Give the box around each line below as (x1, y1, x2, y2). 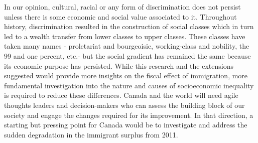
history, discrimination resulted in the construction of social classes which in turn (4, 21, 254, 32)
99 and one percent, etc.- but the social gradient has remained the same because (4, 50, 251, 61)
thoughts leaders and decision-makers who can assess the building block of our (4, 99, 245, 110)
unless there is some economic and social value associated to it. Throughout (4, 11, 237, 22)
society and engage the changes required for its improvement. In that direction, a (4, 109, 253, 120)
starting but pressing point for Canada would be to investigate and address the (4, 119, 247, 130)
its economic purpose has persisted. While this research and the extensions (4, 60, 233, 71)
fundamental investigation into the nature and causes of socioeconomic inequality (4, 80, 254, 90)
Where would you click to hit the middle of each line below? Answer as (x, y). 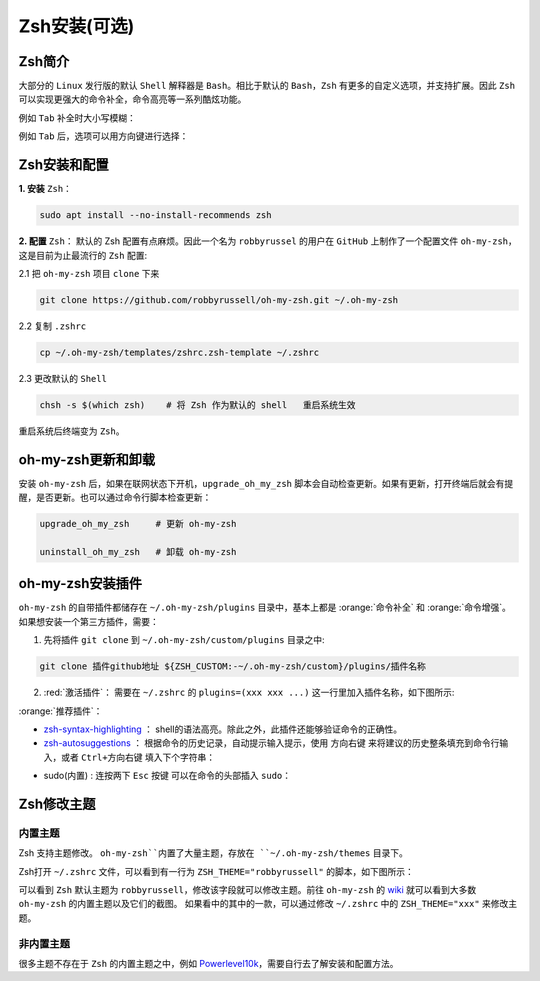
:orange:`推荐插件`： (60, 711)
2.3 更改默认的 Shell (62, 378)
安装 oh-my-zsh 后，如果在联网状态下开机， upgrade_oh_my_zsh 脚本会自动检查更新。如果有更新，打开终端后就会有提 (266, 483)
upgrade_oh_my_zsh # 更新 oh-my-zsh (138, 524)
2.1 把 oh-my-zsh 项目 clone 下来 (89, 273)
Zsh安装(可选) (76, 26)
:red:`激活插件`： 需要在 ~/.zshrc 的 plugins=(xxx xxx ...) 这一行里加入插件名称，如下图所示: (249, 692)
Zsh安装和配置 (63, 165)
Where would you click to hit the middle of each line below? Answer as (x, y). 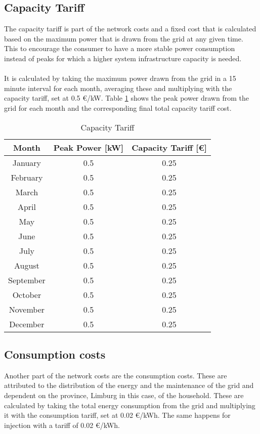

* * * * * * * * *

§ WHAT IS EXPECTED: Without the pictures, retype each line of the records above exactly.

§ COMPLETED TASK:
Give the box around each line below as (x1, y1, x2, y2). 
history, discrimination resulted in the construction of social classes which in turn (4, 21, 254, 32)
99 and one percent, etc.- but the social gradient has remained the same because (4, 50, 251, 61)
thoughts leaders and decision-makers who can assess the building block of our (4, 99, 245, 110)
unless there is some economic and social value associated to it. Throughout (4, 11, 237, 22)
society and engage the changes required for its improvement. In that direction, a (4, 109, 253, 120)
starting but pressing point for Canada would be to investigate and address the (4, 119, 247, 130)
its economic purpose has persisted. While this research and the extensions (4, 60, 233, 71)
fundamental investigation into the nature and causes of socioeconomic inequality (4, 80, 254, 90)
Where would you click to hit the middle of each line below? Answer as (x, y). 
:orange:`推荐插件`： (60, 711)
2.3 更改默认的 Shell (62, 378)
安装 oh-my-zsh 后，如果在联网状态下开机， upgrade_oh_my_zsh 脚本会自动检查更新。如果有更新，打开终端后就会有提 (266, 483)
upgrade_oh_my_zsh # 更新 oh-my-zsh (138, 524)
2.1 把 oh-my-zsh 项目 clone 下来 (89, 273)
Zsh安装(可选) (76, 26)
:red:`激活插件`： 需要在 ~/.zshrc 的 plugins=(xxx xxx ...) 这一行里加入插件名称，如下图所示: (249, 692)
Zsh安装和配置 (63, 165)
Where would you click to hit the middle of each line below? Answer as (x, y). 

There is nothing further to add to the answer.